I'd imagined our future together. We would be at the same top hospital, complete our residencies side by side, get married, have kids, and build a warm home together.
I believed there was nothing that could ever come between us.
But that peace ended the day Victoria returned to Estain.
She came back when I was in my fourth year of med school.
Her father, Seth Hartfield, was the chairman of Redwood General Hospital's board. Her mother, Diana Rosales, was a renowned plastic surgeon.
Victoria had finished a master's in public health at Boskary and returned to take a hospital operations role under Seth.
She and Ethan had been engaged once, but they broke up when she went abroad.
Now that she was back, she made it clear that she wanted him again.

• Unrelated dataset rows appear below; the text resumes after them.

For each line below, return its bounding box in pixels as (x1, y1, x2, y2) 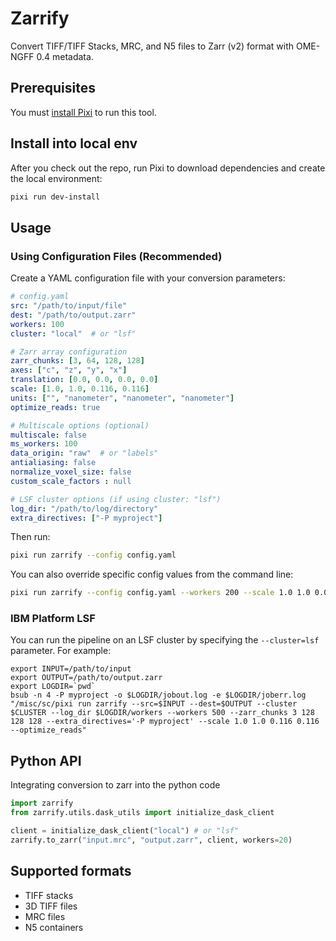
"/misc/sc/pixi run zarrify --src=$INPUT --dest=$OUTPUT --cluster (10, 699, 298, 709)
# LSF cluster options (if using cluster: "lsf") (10, 494, 222, 504)
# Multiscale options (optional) (10, 420, 150, 431)
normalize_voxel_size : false (10, 467, 132, 477)
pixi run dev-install (10, 192, 101, 202)
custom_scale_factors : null (10, 476, 132, 486)
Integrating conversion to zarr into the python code (10, 779, 221, 791)
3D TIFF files (24, 900, 78, 912)
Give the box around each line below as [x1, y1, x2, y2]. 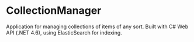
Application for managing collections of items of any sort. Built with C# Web [6, 23, 189, 30]
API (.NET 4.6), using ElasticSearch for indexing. [6, 29, 123, 36]
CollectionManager [6, 4, 102, 17]
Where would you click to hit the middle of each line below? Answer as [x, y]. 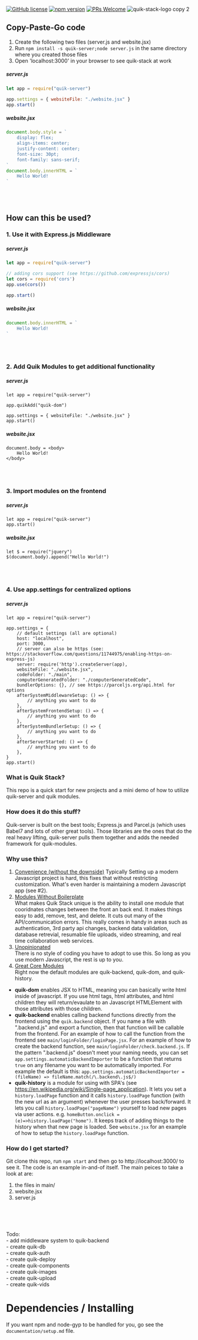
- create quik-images [32, 1272]
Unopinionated [33, 947]
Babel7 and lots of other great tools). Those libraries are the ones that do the [99, 831]
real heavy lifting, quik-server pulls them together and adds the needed [93, 837]
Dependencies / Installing [70, 1308]
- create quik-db [26, 1247]
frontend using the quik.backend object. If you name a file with [90, 1021]
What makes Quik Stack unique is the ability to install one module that [99, 903]
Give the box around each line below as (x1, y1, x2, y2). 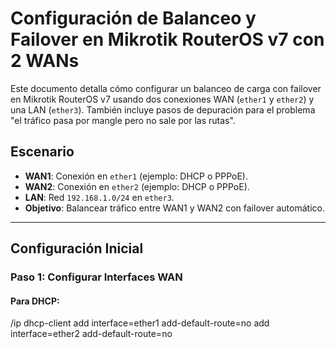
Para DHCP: (10, 295, 60, 307)
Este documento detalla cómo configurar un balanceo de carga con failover (10, 82, 322, 94)
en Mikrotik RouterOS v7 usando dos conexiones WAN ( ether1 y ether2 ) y (10, 93, 315, 105)
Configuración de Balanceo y (10, 7, 257, 30)
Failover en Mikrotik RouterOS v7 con (10, 28, 325, 51)
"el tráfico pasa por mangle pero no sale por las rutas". (10, 114, 236, 126)
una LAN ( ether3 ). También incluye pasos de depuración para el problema (10, 103, 316, 116)
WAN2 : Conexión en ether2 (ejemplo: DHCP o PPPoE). (24, 180, 250, 192)
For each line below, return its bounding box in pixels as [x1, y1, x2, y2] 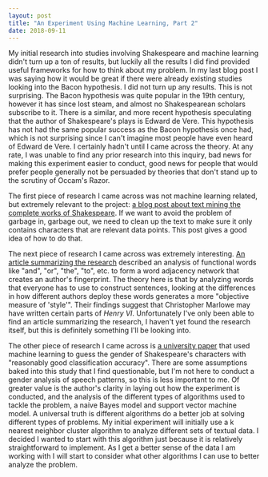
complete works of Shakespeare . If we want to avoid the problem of [8, 209, 232, 218]
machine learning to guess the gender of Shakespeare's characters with [8, 349, 246, 360]
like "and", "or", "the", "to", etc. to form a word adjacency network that [8, 266, 240, 276]
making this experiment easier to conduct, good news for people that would [8, 159, 258, 169]
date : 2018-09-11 [8, 26, 66, 34]
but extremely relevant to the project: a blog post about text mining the [8, 200, 242, 209]
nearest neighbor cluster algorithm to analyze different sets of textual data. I [8, 426, 259, 435]
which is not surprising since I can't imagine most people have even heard [8, 133, 254, 143]
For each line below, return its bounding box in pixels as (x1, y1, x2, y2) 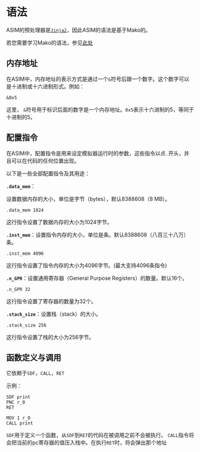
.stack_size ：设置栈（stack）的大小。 (6, 310, 101, 317)
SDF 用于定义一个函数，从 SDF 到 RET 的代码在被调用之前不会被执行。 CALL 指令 (6, 432, 189, 439)
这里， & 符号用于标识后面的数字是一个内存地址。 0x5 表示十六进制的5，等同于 (6, 106, 194, 113)
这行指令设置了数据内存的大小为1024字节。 (6, 218, 112, 225)
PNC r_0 (6, 399, 26, 405)
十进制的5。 (6, 113, 36, 120)
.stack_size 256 (6, 322, 47, 328)
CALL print (6, 420, 33, 426)
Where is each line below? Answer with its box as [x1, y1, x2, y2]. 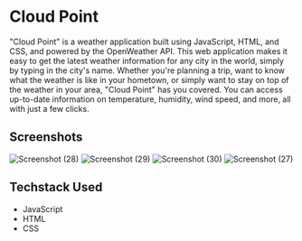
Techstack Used [9, 180, 103, 195]
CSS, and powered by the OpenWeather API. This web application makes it [9, 45, 288, 56]
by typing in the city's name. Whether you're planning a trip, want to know [9, 65, 286, 76]
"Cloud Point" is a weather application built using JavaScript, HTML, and [9, 36, 279, 47]
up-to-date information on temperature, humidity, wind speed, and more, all [9, 93, 291, 105]
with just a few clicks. [9, 103, 90, 114]
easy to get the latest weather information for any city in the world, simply [9, 55, 285, 66]
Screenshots [9, 129, 83, 145]
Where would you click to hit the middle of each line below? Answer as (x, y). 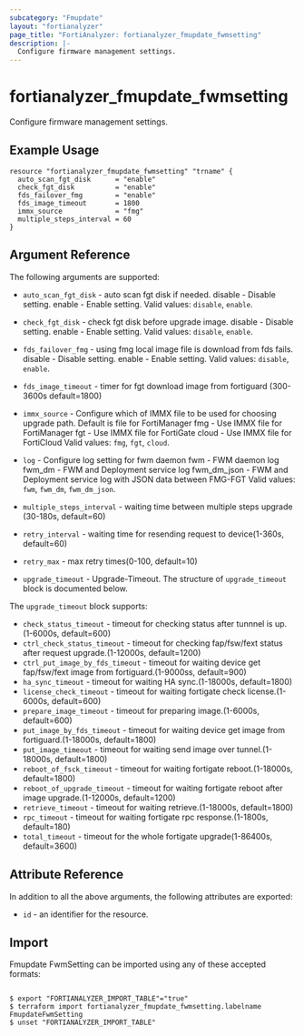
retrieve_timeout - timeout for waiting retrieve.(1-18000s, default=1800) (158, 807)
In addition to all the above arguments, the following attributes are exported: (151, 896)
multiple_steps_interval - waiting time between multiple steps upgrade (157, 507)
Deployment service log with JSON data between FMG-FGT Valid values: (159, 479)
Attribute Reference (67, 875)
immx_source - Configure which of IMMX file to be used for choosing (149, 413)
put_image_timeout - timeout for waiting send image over (128, 749)
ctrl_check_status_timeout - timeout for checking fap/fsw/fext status (152, 643)
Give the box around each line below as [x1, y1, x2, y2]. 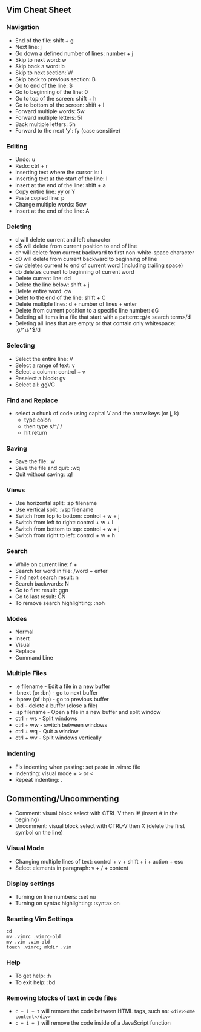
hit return [24, 429, 47, 436]
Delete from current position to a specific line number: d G [15, 307, 159, 314]
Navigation [6, 23, 39, 31]
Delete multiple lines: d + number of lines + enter [15, 300, 137, 308]
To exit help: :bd [15, 978, 56, 986]
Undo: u [15, 156, 35, 163]
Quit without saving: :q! [15, 471, 73, 478]
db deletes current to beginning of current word [15, 268, 134, 276]
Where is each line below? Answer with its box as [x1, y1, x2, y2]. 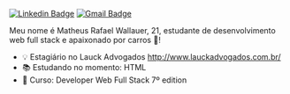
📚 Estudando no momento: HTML [21, 62, 147, 72]
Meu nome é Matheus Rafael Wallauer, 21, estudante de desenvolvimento [9, 25, 276, 35]
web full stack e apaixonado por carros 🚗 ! [9, 35, 161, 45]
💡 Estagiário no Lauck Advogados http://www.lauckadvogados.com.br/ [21, 52, 281, 61]
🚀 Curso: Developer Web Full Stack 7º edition [21, 75, 187, 85]
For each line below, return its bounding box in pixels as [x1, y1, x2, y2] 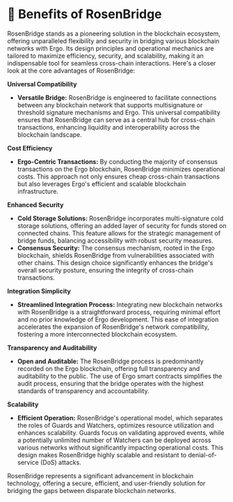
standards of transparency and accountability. [17, 386, 150, 395]
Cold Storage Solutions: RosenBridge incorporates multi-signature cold [17, 214, 224, 222]
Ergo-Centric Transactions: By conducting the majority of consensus [17, 157, 218, 166]
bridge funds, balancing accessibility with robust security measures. [17, 236, 214, 245]
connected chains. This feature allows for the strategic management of [17, 229, 221, 237]
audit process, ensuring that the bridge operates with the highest [17, 379, 204, 388]
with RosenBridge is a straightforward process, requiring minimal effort [17, 307, 220, 316]
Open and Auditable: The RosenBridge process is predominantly [17, 357, 204, 365]
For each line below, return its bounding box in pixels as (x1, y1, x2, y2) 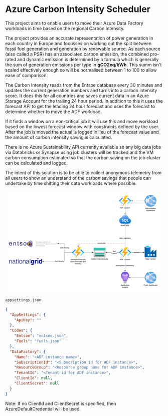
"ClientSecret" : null (14, 381, 59, 386)
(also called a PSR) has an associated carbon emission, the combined (5, 51, 149, 57)
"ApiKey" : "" (14, 317, 42, 322)
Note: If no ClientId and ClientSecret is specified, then (5, 400, 116, 406)
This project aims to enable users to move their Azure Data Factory (5, 20, 144, 26)
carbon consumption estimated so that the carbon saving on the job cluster (5, 154, 161, 161)
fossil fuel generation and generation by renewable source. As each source (5, 46, 160, 52)
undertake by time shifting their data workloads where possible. (5, 180, 137, 186)
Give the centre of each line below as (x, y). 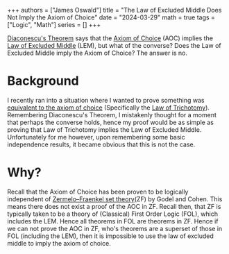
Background (43, 81)
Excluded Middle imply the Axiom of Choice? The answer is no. (97, 53)
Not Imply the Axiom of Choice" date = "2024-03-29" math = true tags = (111, 17)
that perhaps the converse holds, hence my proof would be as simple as (110, 122)
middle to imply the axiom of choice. (59, 243)
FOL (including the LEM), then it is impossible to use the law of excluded (110, 236)
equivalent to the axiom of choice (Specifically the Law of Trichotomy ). (109, 108)
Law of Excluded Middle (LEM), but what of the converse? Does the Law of (114, 45)
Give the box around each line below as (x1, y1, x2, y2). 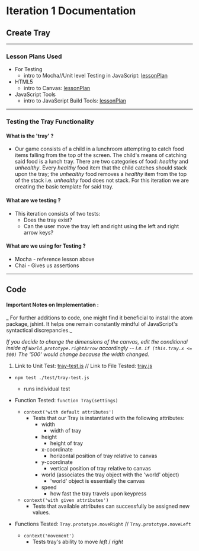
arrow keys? (23, 229, 54, 236)
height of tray (50, 440, 84, 447)
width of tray (50, 427, 82, 434)
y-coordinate (41, 459, 73, 466)
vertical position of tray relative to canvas (50, 465, 151, 472)
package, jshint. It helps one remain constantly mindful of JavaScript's (6, 321, 178, 328)
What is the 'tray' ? (6, 132, 54, 139)
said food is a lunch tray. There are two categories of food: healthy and (14, 158, 188, 165)
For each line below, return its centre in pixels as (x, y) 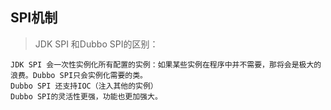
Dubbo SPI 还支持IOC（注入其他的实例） (84, 86)
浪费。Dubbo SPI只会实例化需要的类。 (79, 75)
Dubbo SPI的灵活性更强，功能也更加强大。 (86, 96)
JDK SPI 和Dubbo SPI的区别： (96, 44)
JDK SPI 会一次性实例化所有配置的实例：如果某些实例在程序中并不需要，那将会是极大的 (166, 64)
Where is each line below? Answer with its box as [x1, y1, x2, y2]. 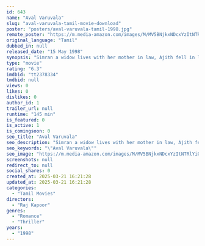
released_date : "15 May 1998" [6, 49, 84, 55]
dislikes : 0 [6, 94, 37, 100]
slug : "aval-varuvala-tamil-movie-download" [6, 20, 121, 26]
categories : [6, 185, 37, 191]
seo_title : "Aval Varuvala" [6, 134, 78, 140]
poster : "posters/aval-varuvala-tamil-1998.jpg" [6, 26, 132, 32]
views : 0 [6, 83, 29, 89]
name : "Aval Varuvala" [6, 15, 64, 21]
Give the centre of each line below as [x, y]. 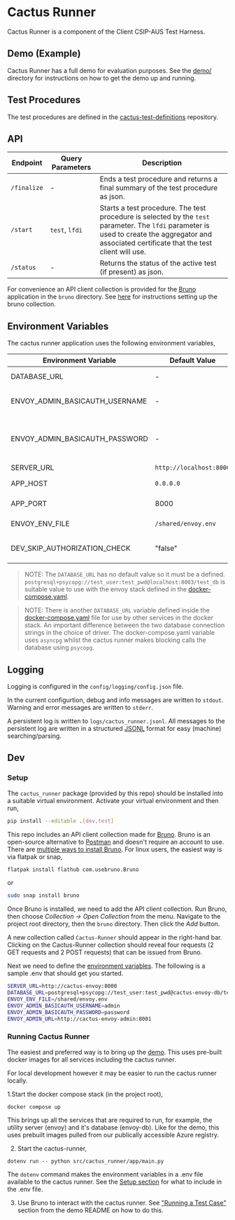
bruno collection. [31, 304]
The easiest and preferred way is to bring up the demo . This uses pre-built [115, 1052]
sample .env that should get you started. [65, 973]
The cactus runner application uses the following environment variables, [111, 343]
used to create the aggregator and [156, 234]
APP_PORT [29, 504]
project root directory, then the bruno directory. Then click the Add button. [114, 924]
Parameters [71, 167]
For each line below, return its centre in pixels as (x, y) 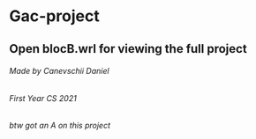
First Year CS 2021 (43, 98)
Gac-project (54, 16)
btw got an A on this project (60, 126)
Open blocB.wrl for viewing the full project (128, 49)
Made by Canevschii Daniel (59, 71)
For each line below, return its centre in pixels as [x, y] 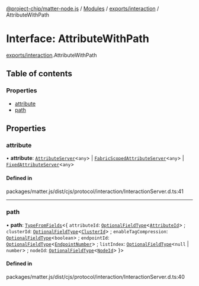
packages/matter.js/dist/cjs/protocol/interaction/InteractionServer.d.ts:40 [95, 277]
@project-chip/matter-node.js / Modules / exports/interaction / [83, 9]
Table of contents [39, 74]
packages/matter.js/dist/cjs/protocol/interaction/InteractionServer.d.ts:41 [95, 191]
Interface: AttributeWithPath [78, 39]
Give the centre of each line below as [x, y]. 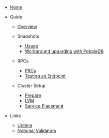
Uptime [25, 125]
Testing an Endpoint [45, 76]
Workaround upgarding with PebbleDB [64, 51]
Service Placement [44, 106]
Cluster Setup [31, 85]
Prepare [33, 95]
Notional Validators [37, 130]
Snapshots [28, 36]
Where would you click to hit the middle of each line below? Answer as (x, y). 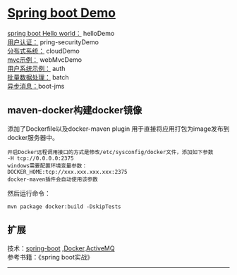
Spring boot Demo (62, 13)
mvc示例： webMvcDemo (45, 59)
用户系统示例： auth (36, 68)
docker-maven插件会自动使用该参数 (53, 179)
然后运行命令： (29, 193)
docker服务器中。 (33, 137)
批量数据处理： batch (38, 77)
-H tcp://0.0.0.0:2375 (41, 158)
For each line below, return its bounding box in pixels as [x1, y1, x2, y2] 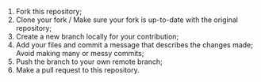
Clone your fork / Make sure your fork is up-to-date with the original [15, 15, 239, 24]
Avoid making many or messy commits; [15, 49, 144, 58]
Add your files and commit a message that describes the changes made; [15, 40, 254, 50]
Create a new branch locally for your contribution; [15, 32, 179, 41]
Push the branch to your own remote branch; [15, 57, 163, 66]
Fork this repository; [15, 7, 82, 16]
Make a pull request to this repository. [15, 65, 140, 74]
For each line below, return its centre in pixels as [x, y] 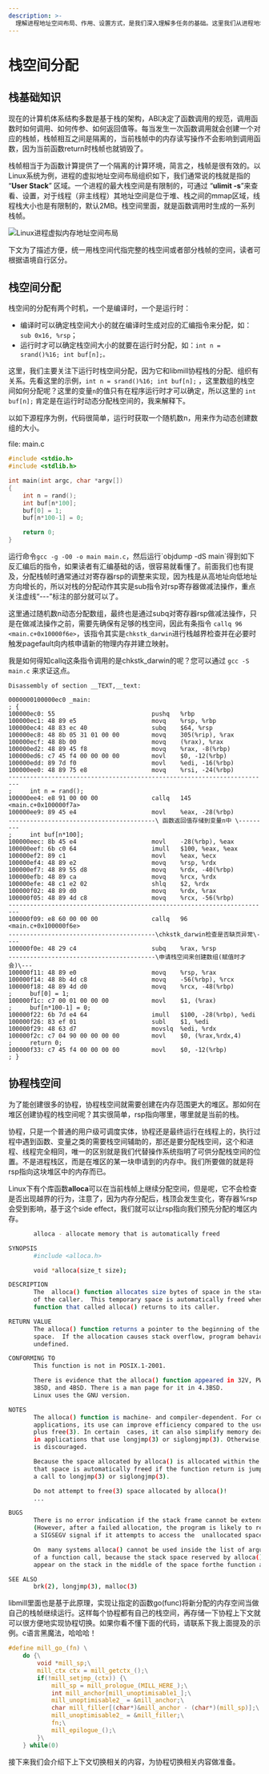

The first time Victoria showed up in front of me, I felt the threat immediately.
Poised like a princess, she was in a Chanel suit, Louboutins clicking under her feet. Meanwhile, I was in wrinkled scrubs, my hair in a messy ponytail, with dark circles from sleepless nights.
"So, you're Leah?" Victoria sized me up. "Ethan mentioned you. Thank you for taking care of him all these years."
Her tone was polite but distant, as if I were nothing more than a passing presence in Ethan's life.
"But now I'm back." She smiled and continued, "Ethan needs someone who can support him in social circles and help build his career. You get what I mean, right?"
At that moment, the gap between us hit me like a punch to the gut.
I was a broke student scraping by on scholarships and grants. Victoria, meanwhile, was a high-born heiress, raised in the lap of luxury.
I thought Ethan would stand by me and tell Victoria that we were together, but he didn't.
He simply said, "Victoria, Leah is a very important… friend of mine."
Friend.
He used that word.
Not girlfriend, not partner—friend.
From that day forward, Victoria began to set her plan in motion.
She "accidentally" booked two concert tickets and invited Ethan. She mentioned his research projects at board meetings to get him more resources. She even hosted weekend gatherings for doctors and left me out.
Gradually, Ethan started spending more time with Victoria.
"Her dad's the board chairman," he explained. "I need to maintain that connection. It's important for my career. Besides, Victoria's in the medical field too. We have a lot in common. Don't overthink it. It's just work."
Every time, I chose to believe him.
Every time, I convinced myself it was temporary.
Until the day I discovered that months of my research data had vanished.